Springer Nature and KMi extend their strategic collaboration until March 2022

KMi’s Scholarly Knowledge Mining team (SKM) and Springer Nature have formally agreed to extend their strategic collaboration agreement until March 2022. The new contract defines the latest chapter in a highly successful strategic partnership, which started back in 2014 and has since gone from strength to strength. During these years the SKM team has established itself has one of the leading international research groups in scholarly analytics, in no small measure thanks to the financial support provided by Springer Nature and the massive added value derived from such a close collaboration with one of the top international academic publishers. In particular, this collaboration has enabled the SKM team to ground their research in concrete business requirements, leading to a number of innovative resources and applications.

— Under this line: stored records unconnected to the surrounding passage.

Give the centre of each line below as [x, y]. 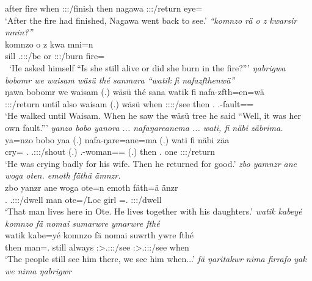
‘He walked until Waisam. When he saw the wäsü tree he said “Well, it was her [153, 116]
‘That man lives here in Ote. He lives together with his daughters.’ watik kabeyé [154, 211]
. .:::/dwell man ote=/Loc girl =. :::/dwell [83, 199]
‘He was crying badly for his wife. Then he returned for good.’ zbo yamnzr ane [151, 163]
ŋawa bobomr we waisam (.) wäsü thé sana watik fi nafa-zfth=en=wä [135, 92]
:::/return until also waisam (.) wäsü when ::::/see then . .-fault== [129, 103]
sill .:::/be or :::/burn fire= [55, 56]
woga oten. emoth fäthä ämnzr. [63, 175]
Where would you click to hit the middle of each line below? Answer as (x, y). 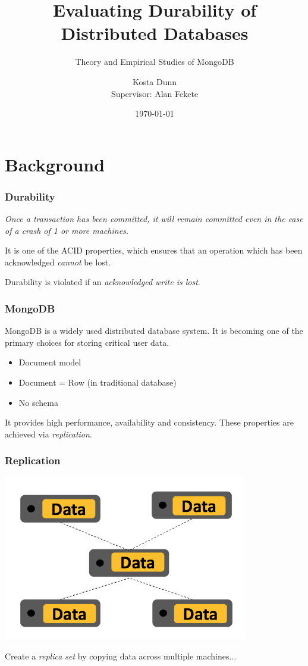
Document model (50, 362)
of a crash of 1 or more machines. (67, 230)
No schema (38, 402)
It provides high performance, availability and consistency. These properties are (149, 422)
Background (55, 164)
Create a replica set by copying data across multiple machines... (121, 656)
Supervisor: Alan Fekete (155, 93)
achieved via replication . (48, 434)
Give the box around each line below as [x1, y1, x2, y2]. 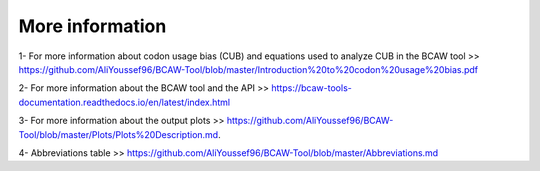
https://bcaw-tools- [271, 82, 352, 94]
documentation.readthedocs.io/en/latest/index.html [18, 96, 230, 108]
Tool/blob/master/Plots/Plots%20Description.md [18, 128, 219, 140]
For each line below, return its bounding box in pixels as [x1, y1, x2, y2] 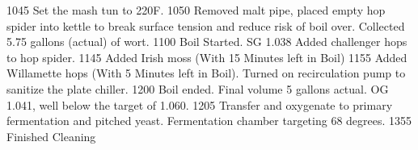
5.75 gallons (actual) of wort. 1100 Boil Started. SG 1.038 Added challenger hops [6, 33, 407, 50]
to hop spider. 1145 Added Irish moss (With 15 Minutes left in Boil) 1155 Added [6, 48, 407, 65]
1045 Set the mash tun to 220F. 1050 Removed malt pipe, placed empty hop [6, 2, 386, 18]
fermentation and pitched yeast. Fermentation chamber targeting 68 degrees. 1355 [6, 112, 412, 129]
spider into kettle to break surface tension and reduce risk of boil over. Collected [6, 17, 405, 34]
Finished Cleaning [6, 127, 96, 144]
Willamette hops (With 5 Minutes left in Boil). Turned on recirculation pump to [6, 65, 406, 81]
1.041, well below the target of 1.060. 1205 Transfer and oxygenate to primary [6, 96, 393, 113]
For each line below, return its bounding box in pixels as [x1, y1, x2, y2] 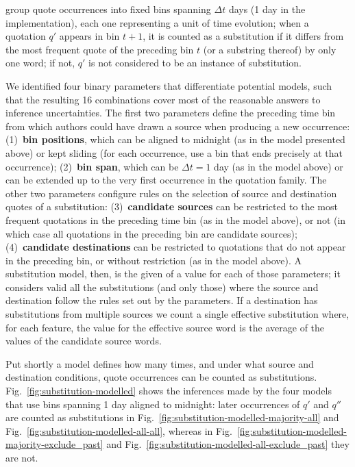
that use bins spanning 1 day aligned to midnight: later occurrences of [5, 396, 300, 411]
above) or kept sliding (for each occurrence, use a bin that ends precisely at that [5, 145, 343, 160]
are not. [5, 451, 38, 464]
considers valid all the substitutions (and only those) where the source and [5, 279, 319, 294]
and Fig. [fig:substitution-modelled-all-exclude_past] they [106, 437, 350, 451]
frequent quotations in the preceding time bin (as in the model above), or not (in [5, 212, 346, 227]
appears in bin [59, 29, 120, 43]
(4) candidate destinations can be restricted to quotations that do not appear [5, 240, 346, 254]
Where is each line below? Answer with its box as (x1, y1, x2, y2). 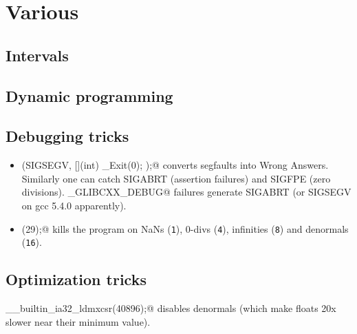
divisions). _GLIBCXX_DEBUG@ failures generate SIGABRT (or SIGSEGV (21, 185, 351, 199)
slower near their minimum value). (6, 314, 151, 328)
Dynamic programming (6, 85, 173, 106)
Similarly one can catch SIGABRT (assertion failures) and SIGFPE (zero (21, 171, 331, 185)
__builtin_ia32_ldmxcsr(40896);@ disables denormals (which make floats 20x (6, 301, 336, 315)
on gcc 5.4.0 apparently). (21, 198, 127, 212)
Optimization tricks (6, 269, 147, 290)
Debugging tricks (6, 125, 129, 147)
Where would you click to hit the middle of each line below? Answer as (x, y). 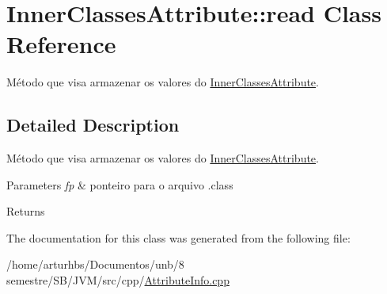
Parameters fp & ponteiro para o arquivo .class (120, 184)
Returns (26, 211)
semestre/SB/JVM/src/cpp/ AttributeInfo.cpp (118, 280)
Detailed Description (93, 125)
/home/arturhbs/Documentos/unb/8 (95, 264)
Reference (61, 44)
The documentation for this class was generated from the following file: (178, 237)

These include i) the Computer Science Ontology (CSO), the largest taxonomy of Computer Science research areas currently available, which has been formally adopted by Springer Nature; and ii) the Smart Topic Miner (STM), an innovative application, in routine use at Springer Nature, which automatically classifies conference proceedings in Computer Science with the relevant topics in CSO. Other recent results include the Academia/Industry Dynamics Knowledge Graph (AIDA), an innovative resource characterizing 14M publications and 8M patents according to their research topics and industrial sectors and the Artificial Intelligence Knowledge Graph (AI-KG), which describes 850K scholarly entities relevant to AI research, according to 1.2M statements extracted from 333K articles in AI.

The latest chapter of this exciting partnership will focus on developing new solutions able to predict accurately the key trends associated with both the generation and consumption of scholarly publications, a highly challenging research task whose successful solution will enable robust, data-driven decision-making for both editorial and marketing teams at Springer Nature.